_EXERCISE_
Taking the line with "components, reducing loosening" as the first and the line with "16705 stories · 143 followers" as the last, set down the lines below exactly, pictures excluded.

_RECORD SET_
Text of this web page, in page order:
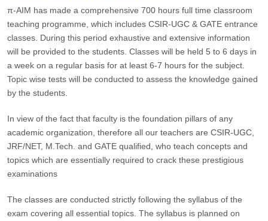
π-AIM has made a comprehensive 700 hours full time classroom
teaching programme, which includes CSIR-UGC & GATE entrance
classes. During this period exhaustive and extensive information
will be provided to the students. Classes will be held 5 to 6 days in
a week on a regular basis for at least 6-7 hours for the subject.
Topic wise tests will be conducted to assess the knowledge gained
by the students.
In view of the fact that faculty is the foundation pillars of any
academic organization, therefore all our teachers are CSIR-UGC,
JRF/NET, M.Tech. and GATE qualified, who teach concepts and
topics which are essentially required to crack these prestigious
examinations
The classes are conducted strictly following the syllabus of the
exam covering all essential topics. The syllabus is planned on
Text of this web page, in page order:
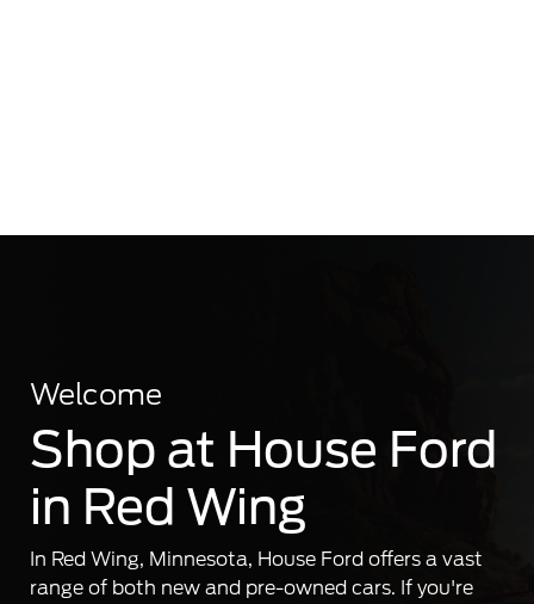
Welcome
Shop at House Ford
in Red Wing
In Red Wing, Minnesota, House Ford offers a vast
range of both new and pre-owned cars. If you're
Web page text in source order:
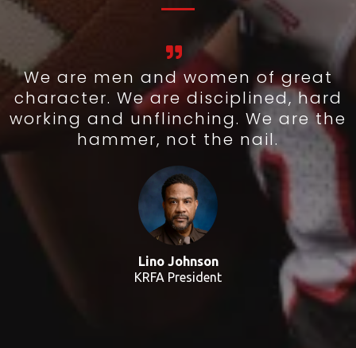
We are men and women of great
character. We are disciplined, hard
working and unflinching. We are the
hammer, not the nail.
Lino Johnson
KRFA President
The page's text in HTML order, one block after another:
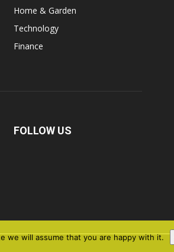
Home & Garden
Technology
Finance
FOLLOW US
we will assume that you are happy with it.
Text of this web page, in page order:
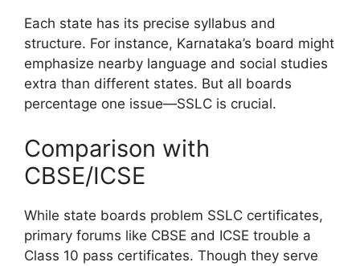
Each state has its precise syllabus and
structure. For instance, Karnataka’s board might
emphasize nearby language and social studies
extra than different states. But all boards
percentage one issue—SSLC is crucial.
Comparison with
CBSE/ICSE
While state boards problem SSLC certificates,
primary forums like CBSE and ICSE trouble a
Class 10 pass certificates. Though they serve
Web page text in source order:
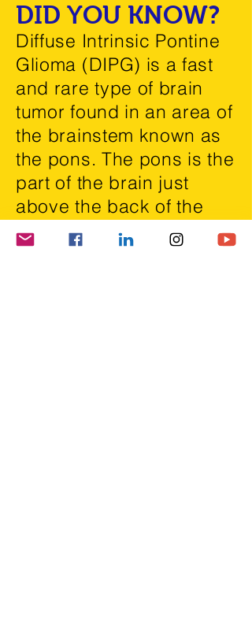
DID YOU KNOW?
Diffuse Intrinsic Pontine
Glioma (DIPG) is a fast
and rare type of brain
tumor found in an area of
the brainstem known as
the pons. The pons is the
part of the brain just
above the back of the
neck and connected to
the spine.
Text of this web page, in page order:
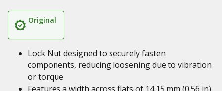
Original
Lock Nut designed to securely fasten
components, reducing loosening due to vibration
or torque
Features a width across flats of 14.15 mm (0.56 in)
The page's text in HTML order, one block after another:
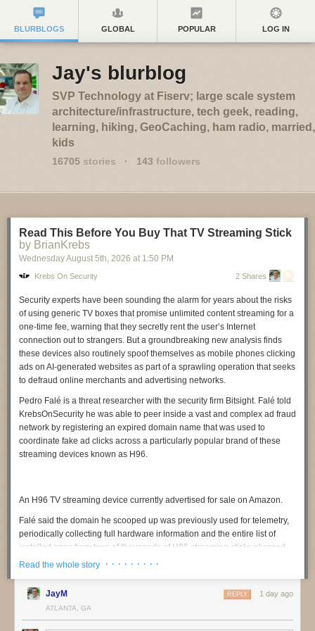
BLURBLOGS GLOBAL POPULAR LOG IN
Jay's blurblog
SVP Technology at Fiserv; large scale system
architecture/infrastructure, tech geek, reading,
learning, hiking, GeoCaching, ham radio, married,
kids
16705 stories · 143 followers
Read This Before You Buy That TV Streaming Stick
by BrianKrebs
Wednesday August 5th, 2026 at 1:50 PM
Krebs On Security 2 Shares
Security experts have been sounding the alarm for years about the risks
of using generic TV boxes that promise unlimited content streaming for a
one-time fee, warning that they secretly rent the user’s Internet
connection out to strangers. But a groundbreaking new analysis finds
these devices also routinely spoof themselves as mobile phones clicking
ads on AI-generated websites as part of a sprawling operation that seeks
to defraud online merchants and advertising networks.
Pedro Falé is a threat researcher with the security firm Bitsight. Falé told
KrebsOnSecurity he was able to peer inside a vast and complex ad fraud
network by registering an expired domain name that was used to
coordinate fake ad clicks across a particularly popular brand of these
streaming devices known as H96.
An H96 TV streaming device currently advertised for sale on Amazon.
Falé said the domain he scooped up was previously used for telemetry,
periodically collecting full hardware information and the entire list of
installed apps from tens of thousands of H96 streaming sticks plugged
into television sets around the globe. But upon inspecting the traffic
transmitting data claimed to be mobile phone models from a variety of
manufacturers, including Samsung, Vivo, Huawei, and Xiaomi.
“We noticed something was wildly wrong,” Falé said. “Multiple devices
Read the whole story · · · · · · · · ·
JayM 1 day ago
REPLY
ATLANTA, GA
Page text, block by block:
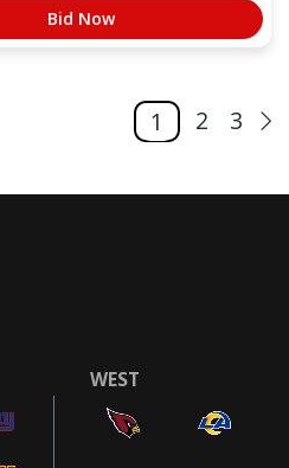
Bid Now
1 2 3
WEST
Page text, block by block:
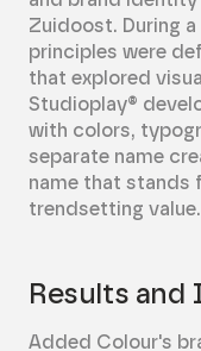
Zuidoost. During
principles were
that explored
Studioplay®
with colors,
separate name
name that stands
trendsetting value.
Results and
Added Colour's
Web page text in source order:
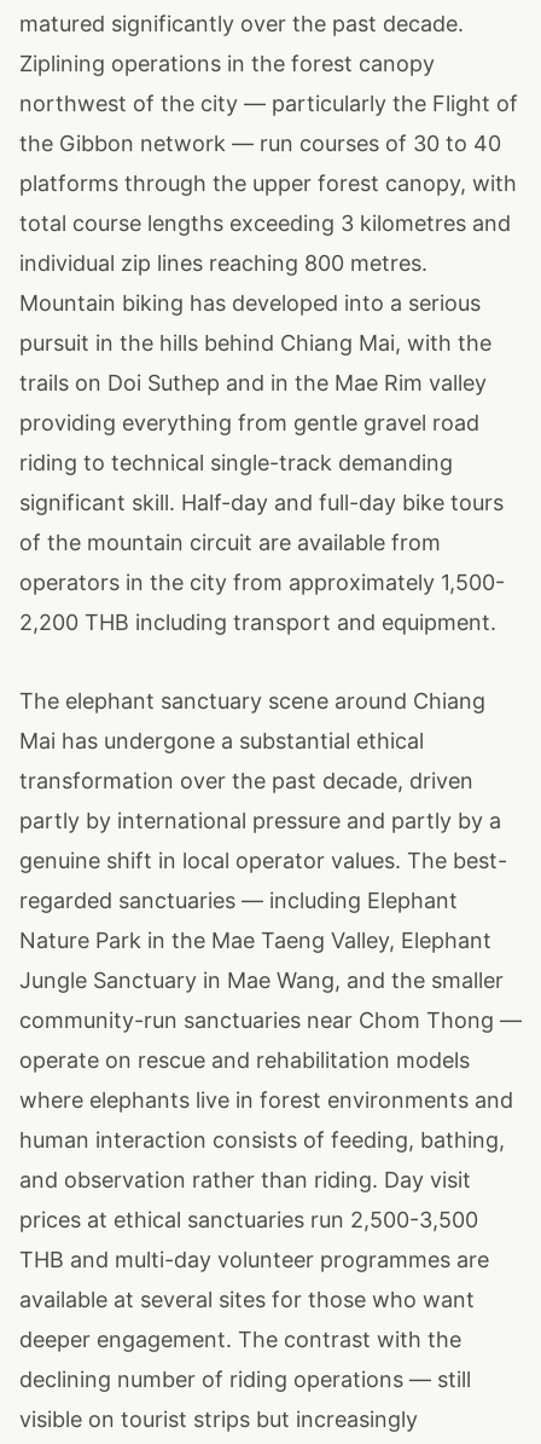
matured significantly over the past decade.
Ziplining operations in the forest canopy
northwest of the city — particularly the Flight of
the Gibbon network — run courses of 30 to 40
platforms through the upper forest canopy, with
total course lengths exceeding 3 kilometres and
individual zip lines reaching 800 metres.
Mountain biking has developed into a serious
pursuit in the hills behind Chiang Mai, with the
trails on Doi Suthep and in the Mae Rim valley
providing everything from gentle gravel road
riding to technical single-track demanding
significant skill. Half-day and full-day bike tours
of the mountain circuit are available from
operators in the city from approximately 1,500-
2,200 THB including transport and equipment.
The elephant sanctuary scene around Chiang
Mai has undergone a substantial ethical
transformation over the past decade, driven
partly by international pressure and partly by a
genuine shift in local operator values. The best-
regarded sanctuaries — including Elephant
Nature Park in the Mae Taeng Valley, Elephant
Jungle Sanctuary in Mae Wang, and the smaller
community-run sanctuaries near Chom Thong —
operate on rescue and rehabilitation models
where elephants live in forest environments and
human interaction consists of feeding, bathing,
and observation rather than riding. Day visit
prices at ethical sanctuaries run 2,500-3,500
THB and multi-day volunteer programmes are
available at several sites for those who want
deeper engagement. The contrast with the
declining number of riding operations — still
visible on tourist strips but increasingly
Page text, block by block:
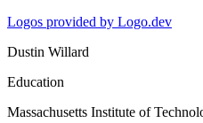
Logos provided by Logo.dev
Dustin Willard
Education
Massachusetts Institute of
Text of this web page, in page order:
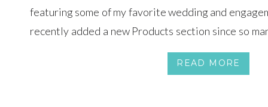
READ MORE
featuring some of my favorite wedding and
recently added a new Products section since so
their decision from a distance and I hope this
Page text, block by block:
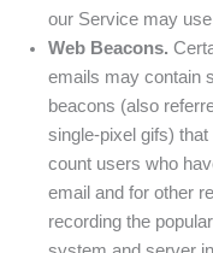
our Service may
Web Beacons.
emails may contain
beacons (also
single-pixel gifs)
count users who
email and for other
recording the
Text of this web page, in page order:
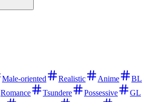
Male-oriented Realistic Anime
BL
Romance Tsundere Possessive
GL

_EXPECTED OUTPUT_
components, reducing loosening due to vibration
or torque
Features a width across flats of 14.15 mm (0.56 in)
The page's text in HTML order, one block after another:
BLURBLOGS GLOBAL POPULAR LOG IN
Jay's blurblog
SVP Technology at Fiserv; large scale system
architecture/infrastructure, tech geek, reading,
learning, hiking, GeoCaching, ham radio, married,
kids
16705 stories · 143 followers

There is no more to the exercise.